⟨

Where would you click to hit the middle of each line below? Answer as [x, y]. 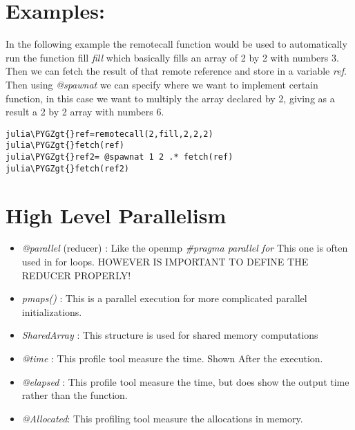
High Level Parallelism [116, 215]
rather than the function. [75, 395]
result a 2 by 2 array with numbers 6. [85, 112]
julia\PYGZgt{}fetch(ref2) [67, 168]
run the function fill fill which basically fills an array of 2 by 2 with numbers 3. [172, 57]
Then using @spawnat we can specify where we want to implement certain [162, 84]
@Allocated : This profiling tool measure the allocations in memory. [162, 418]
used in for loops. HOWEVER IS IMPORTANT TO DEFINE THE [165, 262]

⟩
⟨

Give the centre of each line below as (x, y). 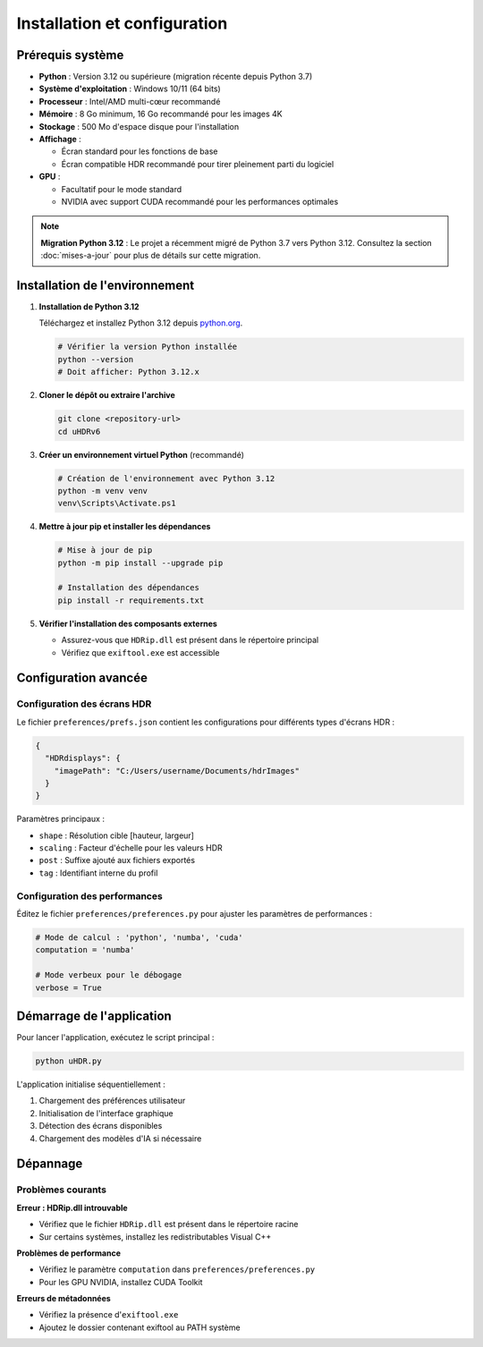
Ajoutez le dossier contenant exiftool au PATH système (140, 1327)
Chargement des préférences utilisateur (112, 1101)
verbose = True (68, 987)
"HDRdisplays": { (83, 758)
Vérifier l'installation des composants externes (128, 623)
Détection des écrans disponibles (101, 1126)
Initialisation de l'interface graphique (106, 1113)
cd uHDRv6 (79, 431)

⟩
⟨

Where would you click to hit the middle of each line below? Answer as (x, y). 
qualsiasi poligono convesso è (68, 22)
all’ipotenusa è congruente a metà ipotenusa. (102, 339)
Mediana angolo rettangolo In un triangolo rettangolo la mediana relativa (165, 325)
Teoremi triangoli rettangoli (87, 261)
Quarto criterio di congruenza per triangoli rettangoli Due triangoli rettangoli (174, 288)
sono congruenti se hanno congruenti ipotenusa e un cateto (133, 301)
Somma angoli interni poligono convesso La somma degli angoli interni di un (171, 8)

⟩

Output the lines above between the one holding "result a 2 by" and the one holding "used in for", inclusive, with nothing before or after them.

- **Reply to the task**:
result a 2 by 2 array with numbers 6. [85, 112]
julia\PYGZgt{}fetch(ref2) [67, 168]
run the function fill fill which basically fills an array of 2 by 2 with numbers 3. [172, 57]
Then using @spawnat we can specify where we want to implement certain [162, 84]
@Allocated : This profiling tool measure the allocations in memory. [162, 418]
used in for loops. HOWEVER IS IMPORTANT TO DEFINE THE [165, 262]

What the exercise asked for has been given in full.